In some cases, the late response cannot be predicted by a single exponential (the null model). To quantify this, the early response of the killing phase was fitted to a 2-parameter linear fit on a semi-log scale. We simulated 1000 of these fits by generating sets of data points according to the mean (\({\mu }_{d}\left(t\right)\)) and standard deviation (\({\sigma }_{d}\left(t\right)\)) measured in the experiment. The mean (\({\mu }_{n}\)) and standard deviation (\({\sigma }_{n}\)) of the late response under the null model were linearly extrapolated from the simulated data and the z-score of the observed data can be calculated:

$$z=\frac{{\mu }_{d}({t}_{L})-{\mu }_{n}}{ \sqrt{({\sigma }_{d}^{2}({t}_{L})+{\sigma }_{n}^{2})}}$$

From here, we can calculate the p-value regarding the probability that the observed data can be predicted by the null model.

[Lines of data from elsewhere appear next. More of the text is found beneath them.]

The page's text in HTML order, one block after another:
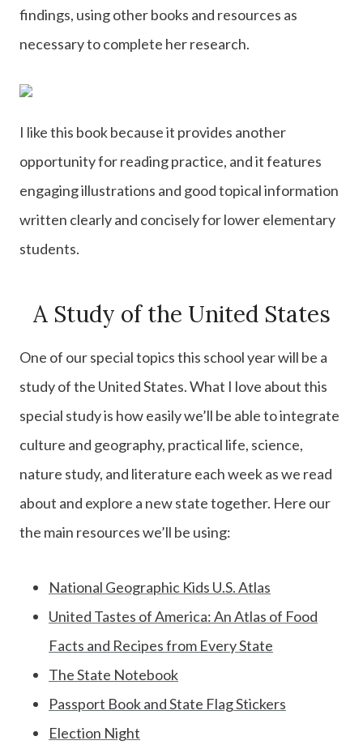
findings, using other books and resources as
necessary to complete her research.
I like this book because it provides another
opportunity for reading practice, and it features
engaging illustrations and good topical information
written clearly and concisely for lower elementary
students.
A Study of the United States
One of our special topics this school year will be a
study of the United States. What I love about this
special study is how easily we’ll be able to integrate
culture and geography, practical life, science,
nature study, and literature each week as we read
about and explore a new state together. Here our
the main resources we’ll be using:
National Geographic Kids U.S. Atlas
United Tastes of America: An Atlas of Food
Facts and Recipes from Every State
The State Notebook
Passport Book and State Flag Stickers
Election Night

$$p=\frac{1}2{\left(1-{{{\rm{erf}}}}\left(\frac{z}{\sqrt {2}}\right)\right)}$$

Where \({{{\rm{erf}}}}\left(z\right)\) is the standard error function.

Statistical analysis

Data are represented as mean ± SD (if not diversely indicated). Comparisons between two groups were assessed by using two-tailed Students t-test, or between more groups by using the one-way ANOVA followed by Dunnett post-test, Bonferroni post-test, Tukey post-test and Sidak’s post-test for multiple comparisons, as indicated in figure legend. P ≤ 0.05 and lower were considered significant. For RNA-seq analysis, statistical parameters are indicated above.